[Opening Data for this task section]
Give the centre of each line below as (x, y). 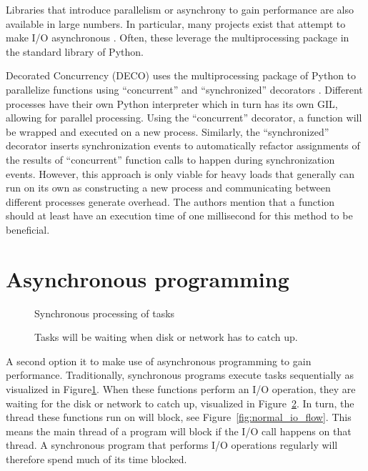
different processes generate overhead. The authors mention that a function (170, 201)
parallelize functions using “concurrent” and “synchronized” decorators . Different (184, 89)
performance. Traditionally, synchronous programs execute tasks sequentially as (180, 375)
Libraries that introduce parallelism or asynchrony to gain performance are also (180, 9)
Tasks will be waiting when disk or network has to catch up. (166, 337)
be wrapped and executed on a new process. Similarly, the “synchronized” (168, 131)
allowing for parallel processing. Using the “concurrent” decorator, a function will (184, 118)
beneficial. (28, 229)
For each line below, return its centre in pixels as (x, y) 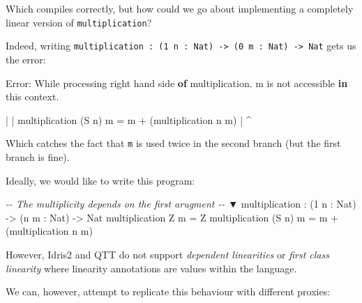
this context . (32, 96)
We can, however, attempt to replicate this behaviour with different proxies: (168, 292)
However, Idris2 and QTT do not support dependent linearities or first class (167, 254)
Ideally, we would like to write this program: (100, 180)
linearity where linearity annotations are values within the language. (151, 268)
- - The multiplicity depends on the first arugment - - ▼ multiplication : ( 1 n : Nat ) (181, 204)
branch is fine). (38, 156)
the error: (26, 59)
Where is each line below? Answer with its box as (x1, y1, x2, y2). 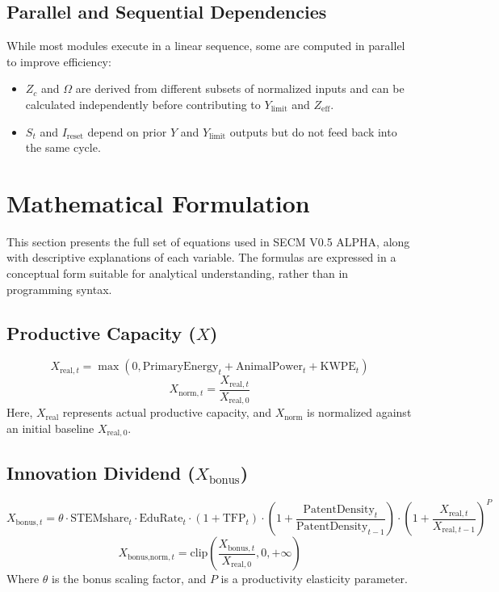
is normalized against (307, 404, 412, 421)
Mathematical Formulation (6, 186, 310, 219)
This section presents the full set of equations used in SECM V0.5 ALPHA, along (6, 233, 410, 250)
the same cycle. (25, 139, 101, 156)
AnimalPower (235, 361, 304, 373)
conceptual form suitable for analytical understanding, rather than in (6, 265, 349, 282)
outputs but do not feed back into (229, 123, 397, 140)
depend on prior (87, 123, 167, 140)
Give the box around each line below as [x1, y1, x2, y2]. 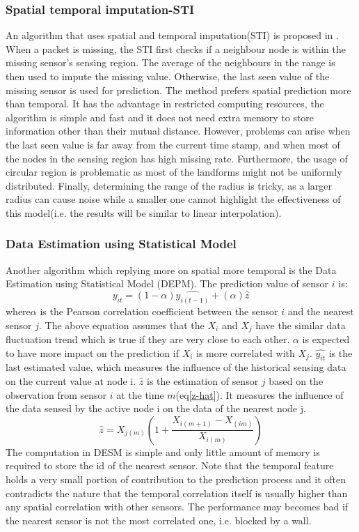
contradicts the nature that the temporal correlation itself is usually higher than [6, 485, 348, 500]
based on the [269, 374, 324, 388]
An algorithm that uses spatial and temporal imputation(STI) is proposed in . [6, 28, 339, 43]
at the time [116, 387, 164, 402]
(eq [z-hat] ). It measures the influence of [175, 387, 344, 402]
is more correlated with [196, 345, 295, 360]
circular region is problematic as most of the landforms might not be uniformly [6, 165, 342, 179]
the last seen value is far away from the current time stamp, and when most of [6, 137, 340, 151]
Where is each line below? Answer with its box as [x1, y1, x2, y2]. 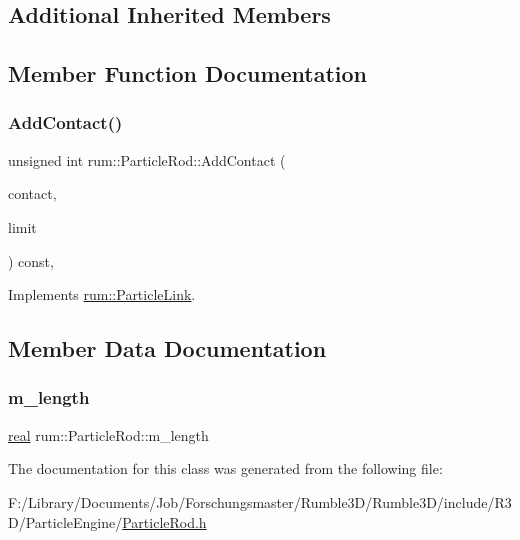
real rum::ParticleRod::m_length [8, 424, 209, 445]
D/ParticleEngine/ [8, 511, 123, 532]
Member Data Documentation [8, 333, 327, 364]
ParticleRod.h [122, 511, 207, 532]
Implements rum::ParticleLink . [8, 284, 196, 305]
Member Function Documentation [8, 58, 368, 89]
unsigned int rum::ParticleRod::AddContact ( [8, 149, 286, 170]
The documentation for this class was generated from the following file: [8, 458, 443, 479]
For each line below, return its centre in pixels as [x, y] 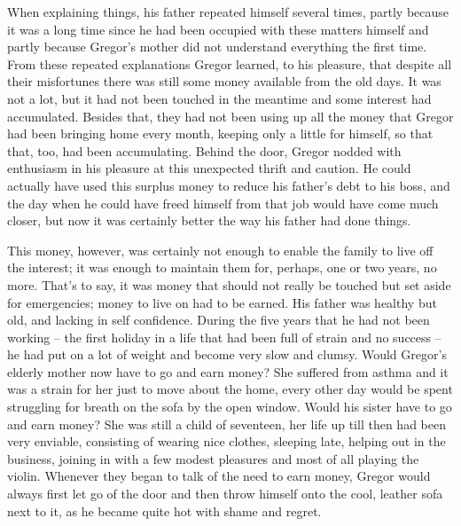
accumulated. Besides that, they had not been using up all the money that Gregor [230, 116]
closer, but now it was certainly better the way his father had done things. [209, 220]
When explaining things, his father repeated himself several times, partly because [228, 12]
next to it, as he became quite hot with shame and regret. [164, 510]
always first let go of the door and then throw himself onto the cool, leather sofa [225, 494]
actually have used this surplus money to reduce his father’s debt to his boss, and [229, 185]
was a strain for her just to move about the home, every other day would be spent [230, 389]
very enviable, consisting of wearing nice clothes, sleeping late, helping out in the [227, 441]
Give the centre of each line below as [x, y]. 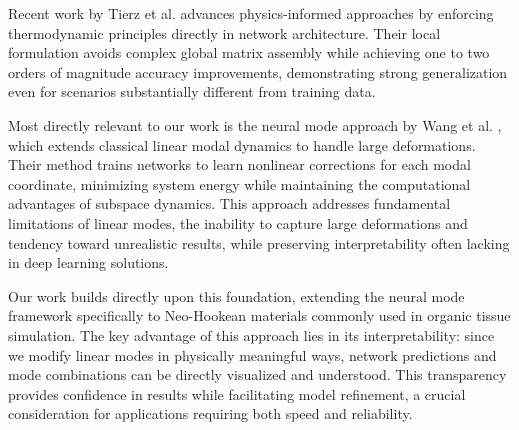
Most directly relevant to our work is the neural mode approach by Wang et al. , [255, 124]
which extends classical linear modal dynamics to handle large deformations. [242, 144]
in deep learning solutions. [88, 262]
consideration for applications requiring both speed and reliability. [210, 413]
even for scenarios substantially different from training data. [192, 91]
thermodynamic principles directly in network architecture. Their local [224, 32]
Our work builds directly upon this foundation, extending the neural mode [236, 295]
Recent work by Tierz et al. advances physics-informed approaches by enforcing [251, 13]
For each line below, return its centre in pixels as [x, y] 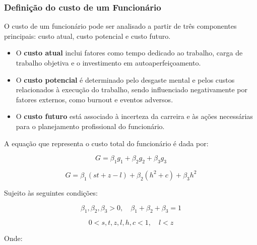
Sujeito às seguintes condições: [51, 192]
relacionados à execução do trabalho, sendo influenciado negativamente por [132, 89]
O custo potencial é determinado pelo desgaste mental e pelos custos [125, 79]
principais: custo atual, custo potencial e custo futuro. [87, 36]
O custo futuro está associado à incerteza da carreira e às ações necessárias [134, 116]
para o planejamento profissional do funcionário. [90, 126]
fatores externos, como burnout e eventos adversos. [94, 99]
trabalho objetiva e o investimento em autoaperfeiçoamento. [108, 63]
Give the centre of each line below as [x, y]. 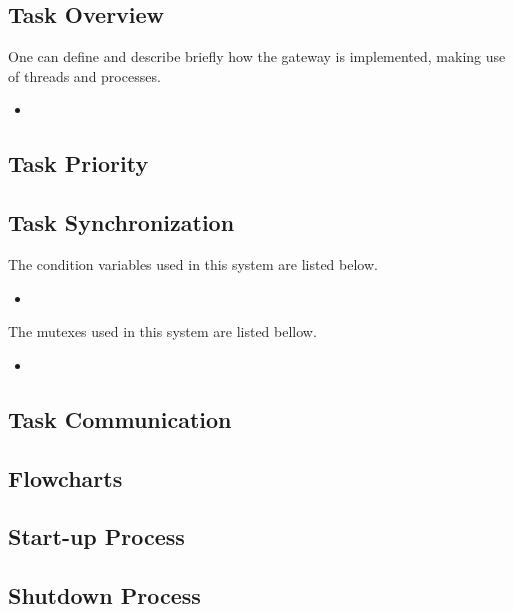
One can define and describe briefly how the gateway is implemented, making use [257, 56]
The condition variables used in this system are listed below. [193, 263]
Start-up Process [96, 536]
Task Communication [120, 418]
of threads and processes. [84, 75]
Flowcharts [65, 477]
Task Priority [78, 163]
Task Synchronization [121, 222]
[Closing Data for this task section]
> _What is needed_
With the pictures left out, restate word for word every line of the data above, from the first down to the line that contains "performance. Traditionally, synchronous".

> _Written response_
Give the centre of each line below as (x, y). 
different processes generate overhead. The authors mention that a function (170, 201)
parallelize functions using “concurrent” and “synchronized” decorators . Different (184, 89)
performance. Traditionally, synchronous programs execute tasks sequentially as (180, 375)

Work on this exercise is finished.